Slide it into the middle of the oven and bake until the top is golden brown, about 15 minutes. Remove from the oven and stir to break up the mixture into medium sized clumps. Return to the oven and bake again for 15 minutes before stirring again. Bake for another 15 minutes or until the granola is uniform golden brown and completely dry—this usually takes me about 45 minutes . Cool completely on a wire rack. Store in an air tight container.

BISCUIT AND GRAVY CASSEROLE

1 lb. sausage browned
2 cups peppered sausage gravy
1 cup shredded cheddar
6 eggs
½ cup milk
Salt and pepper to taste
1 can (8oz) biscuits or 8 homemade biscuits

Preheat oven to 350.
Cut the biscuits into 1” pieces and put in bottom of 9x13 greased pan.
Sprinkle the sausage over the biscuits
Sprinkle the cheese over sausage
Whisk eggs and milk together with salt and pepper and pour over the cheese.
Pour the gravy over the egg mix.

Bake 30-45 minutes.

5 MINUTE MICROWAVE COFFEE CAKE IN A MUG


In mug, add 1 TBL butter
Soften it in microwave 10-15 seconds. Don’t melt, just soften.
Stir in 2 TBL sugar until fluffy and creamy.
Now add  2 TBL of a beaten egg, applesauce or greek yogurt
Stir in 2 TBL sour cream and a drop or 2 of vanilla
Stir in ¼ cup flour & 1/8 tsp baking powder.

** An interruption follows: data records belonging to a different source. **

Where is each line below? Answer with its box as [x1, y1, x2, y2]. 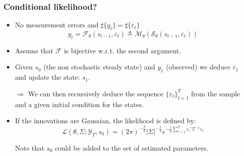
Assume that [15, 45, 54, 55]
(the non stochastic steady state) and [43, 62, 156, 72]
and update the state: [15, 72, 80, 82]
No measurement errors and [15, 20, 99, 30]
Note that [15, 142, 45, 153]
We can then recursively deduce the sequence [28, 88, 163, 98]
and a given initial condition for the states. [15, 99, 144, 109]
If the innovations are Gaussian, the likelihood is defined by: [15, 115, 196, 126]
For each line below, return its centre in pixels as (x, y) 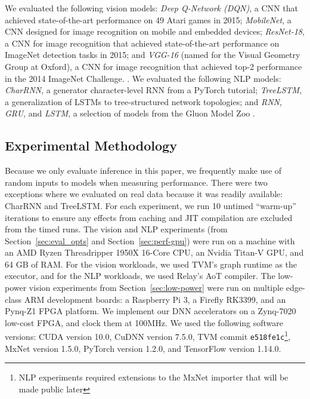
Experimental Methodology (91, 145)
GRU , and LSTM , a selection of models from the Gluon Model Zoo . (130, 113)
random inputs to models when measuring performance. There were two (136, 182)
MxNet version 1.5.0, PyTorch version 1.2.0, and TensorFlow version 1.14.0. (143, 348)
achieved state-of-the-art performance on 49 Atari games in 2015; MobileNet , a (148, 19)
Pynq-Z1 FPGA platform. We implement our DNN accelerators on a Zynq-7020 (151, 311)
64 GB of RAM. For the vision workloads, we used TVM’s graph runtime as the (151, 264)
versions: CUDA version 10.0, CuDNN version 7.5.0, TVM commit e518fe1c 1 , (148, 336)
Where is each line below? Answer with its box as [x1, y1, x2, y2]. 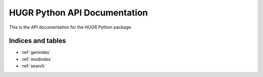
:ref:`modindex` [21, 56, 52, 62]
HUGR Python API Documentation [9, 7, 148, 18]
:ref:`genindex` [21, 49, 51, 55]
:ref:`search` [21, 63, 46, 69]
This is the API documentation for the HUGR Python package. [9, 24, 132, 30]
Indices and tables [9, 37, 66, 45]

For crumb topping in a separate bowl mix 1 TBL butter, 2 TBL flour, 1 TBL brown sugar and 1 tsp Cinnamon.

Add the crumb topping mix on top of your batter in mug.

Microwave starting with 1 minute, then do 10 second increments until it ids done to your liking. I find 1 minute 20 seconds is perfect.  It’s really hot when your take it out so be careful. Dig In!

OVERNIGHT HASHBROWN CASSEROLE


1 lb. bacon cooked and crumbled (or 12 oz. of diced ham)
6 eggs
4 cups shredded hash browns
2 cups cheddar
1.5 cups mozzarella or swiss
1.5 cups cottage cheese
1.5 TBL minced onion

Mix all together and bake in a greased 9x13 pan at 350 degrees for 35-40 minutes.

When I make this, I put half in a freezer bag after it is mixed.  Bake the half recipe in an 8x8 pan.

OVERNIGHT EGG NOG FRENCH TOAST


Christmas morning tradition!
Needs no syrup.   But cranberry or any berry syrup is delicious!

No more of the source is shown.